## WORK TO BE COMPLETED
Here the job is to transcribe the data verbatim while leaving each picture out.

## MATERIAL FOR THIS EXERCISE
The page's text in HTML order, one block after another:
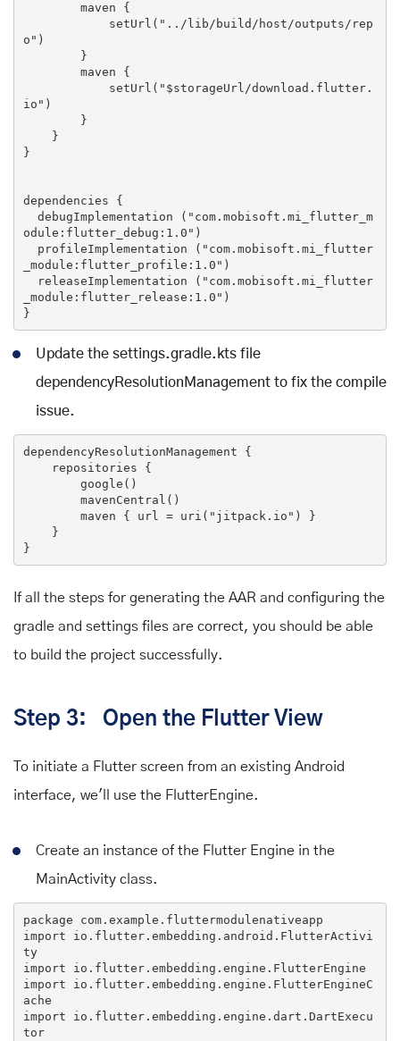
setUrl( "../lib/build/host/outputs/rep
o" )
setUrl( " $storageUrl /download.flutter.
io" )
}
dependencies {
  debugImplementation (
"com.mobisoft.mi_flutter_m
odule:flutter_debug:1.0" )
  profileImplementation (
"com.mobisoft.mi_flutter
_module:flutter_profile:1.0" )
  releaseImplementation (
"com.mobisoft.mi_flutter
_module:flutter_release:1.0" )
Update the settings.gradle.kts file
dependencyResolutionManagement to fix the compile
issue.
dependencyResolutionManagement {
        maven { url = uri(
"jitpack.io" ) }
If all the steps for generating the AAR and configuring the
gradle and settings files are correct, you should be able
to build the project successfully.
Step 3: Open the Flutter View
To initiate a Flutter screen from an existing Android
interface, we'll use the FlutterEngine.
Create an instance of the Flutter Engine in the
MainActivity class.
import io.flutter.embedding.android.FlutterActivi
ty
import
import io.flutter.embedding.engine.FlutterEngineC
import io.flutter.embedding.engine.dart.DartExecu
tor

## PROBLEM SOLUTION
The page's text in HTML order, one block after another:
setUrl( "../lib/build/host/outputs/rep
o" )
setUrl( " $storageUrl /download.flutter.
io" )
}
dependencies {
  debugImplementation (
"com.mobisoft.mi_flutter_m
odule:flutter_debug:1.0" )
  profileImplementation (
"com.mobisoft.mi_flutter
_module:flutter_profile:1.0" )
  releaseImplementation (
"com.mobisoft.mi_flutter
_module:flutter_release:1.0" )
Update the settings.gradle.kts file
dependencyResolutionManagement to fix the compile
issue.
dependencyResolutionManagement {
        maven { url = uri(
"jitpack.io" ) }
If all the steps for generating the AAR and configuring the
gradle and settings files are correct, you should be able
to build the project successfully.
Step 3: Open the Flutter View
To initiate a Flutter screen from an existing Android
interface, we'll use the FlutterEngine.
Create an instance of the Flutter Engine in the
MainActivity class.
import io.flutter.embedding.android.FlutterActivi
ty
import
import io.flutter.embedding.engine.FlutterEngineC
import io.flutter.embedding.engine.dart.DartExecu
tor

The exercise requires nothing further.